L’impegno di Paolo VI per salvare Moro
Riccardo Ferrigato
Non doveva morire. Come Paolo VI cercò di salvare Aldo Moro
Edizioni San Paolo
Cinisello Balsamo (MI) 2018
pagg. 192 - 12 euro
Nella moltitudine di libri pubblicati nel quarantesimo anniversario della strage di via Fani, del rapimento e dell’assassinio di Aldo Moro, gli autori sembrano aver aperto una gara per rendere più “misteriosa” una delle pagine più drammatiche della storia italiana. Diversi aspetti, effettivamente, sono rimasti poco chiari e, tra questi, quello dei rapporti tra il presidente della Democrazia cristiana e Paolo VI. Il Pontefice, amico dello statista pugliese, è stato troppo frettolosamente dipinto come “debole, immobile, succube” degli eventi.

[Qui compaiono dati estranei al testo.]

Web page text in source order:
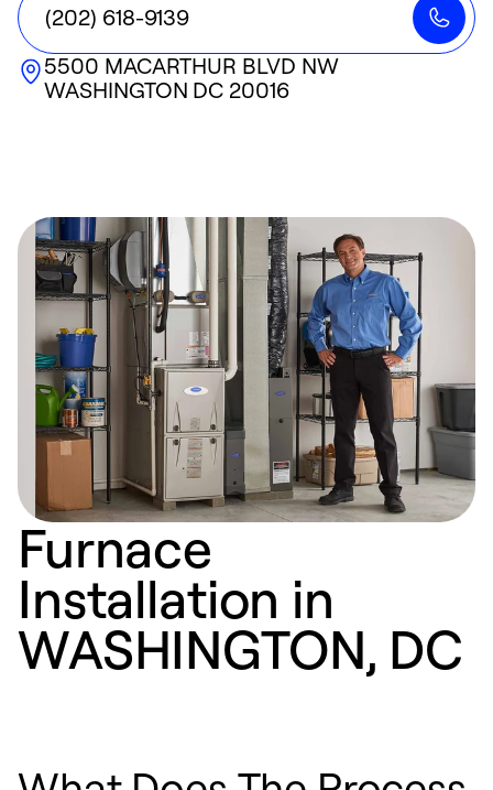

Nelle quasi duecento pagine che compongono il volume Non doveva morire. Come Paolo VI cercò di salvare Aldo Moro, Riccardo Ferrigato dimostra come l’unico a essersi veramente impegnato per salvare il politico democristiano fu Paolo VI. Grazie al contributo di monsignor Leonardo Sapienza, reggente della Prefettura della Casa Pontificia e autore a sua volta di lavori sul pontificato montiniano, Ferrigato ha potuto accedere a documenti rimasti riservati fino a oggi. Su tutti, la bozza, rinvenuta in fotocopia, della lettera ai terroristi pubblicata il 22 aprile 1978. Alle correzioni operate dallo stesso Paolo VI, si affiancano cancellature e interventi di altri. L’ipotesi di Ferrigato è che l’autore sia stato monsignor Pasquale Macchi, segretario particolare del Papa, su suggerimento di monsignor Agostino Casaroli, all’epoca segretario del Consiglio per gli Affari pubblici della Santa Sede. La più evidente riguarda la frase “Vi prego in ginocchio, liberate l’onorevole Aldo Moro, semplicemente, senza condizioni”. Quell’espressione per decenni è stata considerata segno di forte chiusura, ma nella bozza era riportata “senza alcuna imbarazzante condizione”. Il cambiamento, spiega l’autore, è stato originato dal fatto che la trattativa messa in atto da Paolo VI doveva restare segreta: compromettersi con i terroristi e annunciarlo pubblicamente avrebbe significato far saltare quanto costruito fino ad allora.
I documenti e le testimonianze, queste ultime tratte in gran parte dalle audizioni della Commissione parlamentare d’inchiesta, presentano infatti il lavoro nascosto che il Papa aveva attuato tramite alcuni collaboratori.
Al termine della lettura del libro, che riporta i documenti, commentati, fotografati e riportati integralmente, viene da pensare che Moro si fosse sbagliato nella sua ultima lettera scrivendo: “Il Papa ha fatto pochino: forse ne avrà scrupolo”. Lui, però, non poteva sapere tutto quello che in realtà accadeva, visto che nella sua prigione le notizie erano filtrate dai carcerieri. Quanti avranno letto questo libro, invece, comprenderanno come i tentativi siano stati ben più di pochi, e che, allora come oggi, altri dovrebbero averne “scrupolo”.